- **INSTRUCTIONS TO FOLLOW**: From the entries below, count the lines holding the word "Chaturbate" and give nothing but the number.

(Beginning of DATASET CONTENT)

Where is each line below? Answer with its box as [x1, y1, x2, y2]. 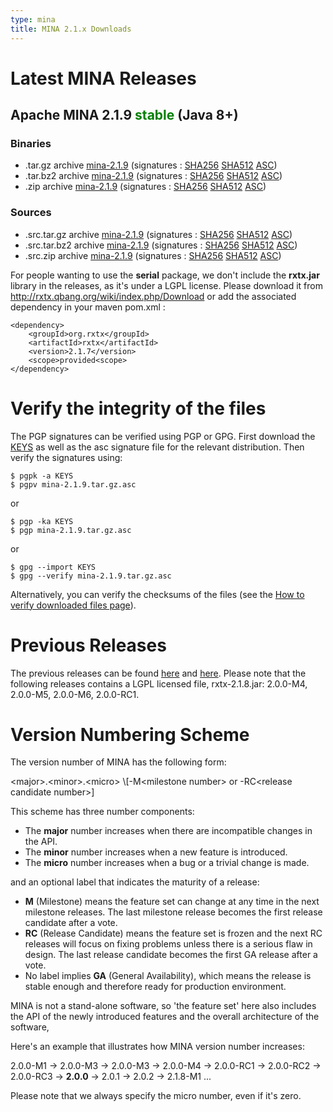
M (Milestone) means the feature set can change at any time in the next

(End of DATASET CONTENT)
(Beginning of DATASET CONTENT)

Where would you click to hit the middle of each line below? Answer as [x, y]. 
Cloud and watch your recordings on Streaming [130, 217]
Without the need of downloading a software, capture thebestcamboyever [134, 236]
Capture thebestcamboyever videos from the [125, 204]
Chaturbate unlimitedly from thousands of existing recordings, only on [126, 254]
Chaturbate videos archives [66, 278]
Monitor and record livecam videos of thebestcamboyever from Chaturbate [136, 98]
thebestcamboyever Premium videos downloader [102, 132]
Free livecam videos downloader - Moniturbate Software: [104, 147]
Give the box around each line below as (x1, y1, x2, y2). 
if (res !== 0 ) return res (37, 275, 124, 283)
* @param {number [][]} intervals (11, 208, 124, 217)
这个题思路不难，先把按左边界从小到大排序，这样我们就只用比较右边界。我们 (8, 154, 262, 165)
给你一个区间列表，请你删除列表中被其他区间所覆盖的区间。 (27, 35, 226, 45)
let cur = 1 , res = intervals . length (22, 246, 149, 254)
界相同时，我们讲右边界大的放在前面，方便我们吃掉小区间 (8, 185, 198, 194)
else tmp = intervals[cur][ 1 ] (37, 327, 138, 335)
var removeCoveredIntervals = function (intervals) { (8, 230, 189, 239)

(End of DATASET CONTENT)
(Beginning of DATASET CONTENT)

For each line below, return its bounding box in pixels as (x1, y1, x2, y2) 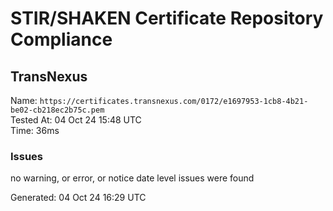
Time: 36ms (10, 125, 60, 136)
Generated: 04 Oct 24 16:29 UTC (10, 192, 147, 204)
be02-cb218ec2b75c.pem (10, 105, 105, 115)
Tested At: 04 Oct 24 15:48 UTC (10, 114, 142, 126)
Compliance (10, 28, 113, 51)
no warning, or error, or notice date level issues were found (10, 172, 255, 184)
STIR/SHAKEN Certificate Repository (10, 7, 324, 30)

(End of DATASET CONTENT)

- **YOUR SOLUTION**: 3